Re: Woodward Dream Cruise - August 16, 2008 - Detroit, MI
Thursday, April 17, 2008
Cruise events to rev up Motor City
Nine-day celebration of cars adds numerous festivities in Detroit
Catherine Jun / The Detroit News
DETROIT -- Welcome to the party, Detroit.
The Woodward Dream Cruise officially expanded its suburban reach into the big city on Wednesday, when organizers revealed the details of the Cruisin' MotorCities Summer Festival, a nine-day drive-up to the Dream Cruise that will feature car shows, Model T rides, live music, food and, yes, more cruising, with Detroit-centric events extending from the Michigan State Fairgrounds to Campus Martius, Belle Isle and beyond.

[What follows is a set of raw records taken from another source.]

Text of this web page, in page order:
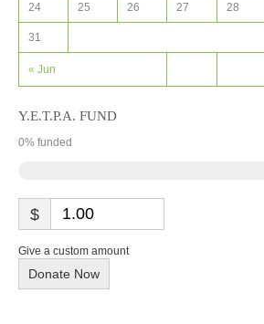
« Jun
24 25 26 27 28
31
Y.E.T.P.A. FUND
0% funded
$
Give a custom amount
Donate Now
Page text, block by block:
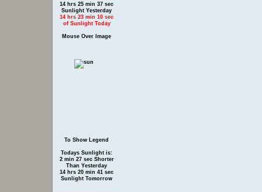
14 hrs 25 min 37 sec
Sunlight Yesterday
14 hrs 23 min 10 sec
of Sunlight Today
Mouse Over Image
To Show Legend
Todays Sunlight is:
2 min 27 sec Shorter
Than Yesterday
14 hrs 20 min 41 sec
Sunlight Tomorrow

The festival will begin Aug. 8 with a lowriders custom car show and roll right into the Cruise on Aug. 16, when GM celebrates its 100th birthday with 100 cars leaving the RenCen to join up with the Cruise in Ferndale, north of Eight Mile.
The festival, while not adding Detroit as an official Dream Cruise city, will finally link it to the vastly popular but utterly suburban Dream Cruise, which draws 1.2 million spectators and 40,000 classic cars to Oakland County to celebrate the automotive nostalgia of the 1950s and '60s.
The slate of events, organized with the help of Chris Ilitch of Ilitch Holdings Inc. and a federally funded agency, indicates that though official Woodward Dream Cruise organizers are not interested in extending the official cruise route south of Eight Mile, the Motor City this year will be a major epicenter for the first time in the annual August phenomenon.
'Biggest presence' for Detroit
"This is the biggest presence Detroit has had during Cruise week, absolutely," said Greg Rassel, former president of Woodward Dream Cruise Inc. and now Royal Oak's representative on its board.
The efforts are being spearheaded by MotorCities National Heritage Area, a federally funded organization affiliated with the National Park Service that has been relatively unknown until recently. The office, in the Renaissance Center, approached Dream Cruise organizers last year with an offer to expand the Cruise and better market it as a tourist attraction. So far, it appears set to do just that.
"We have struck a positive chord," said Gary Familian, executive director of MotorCities.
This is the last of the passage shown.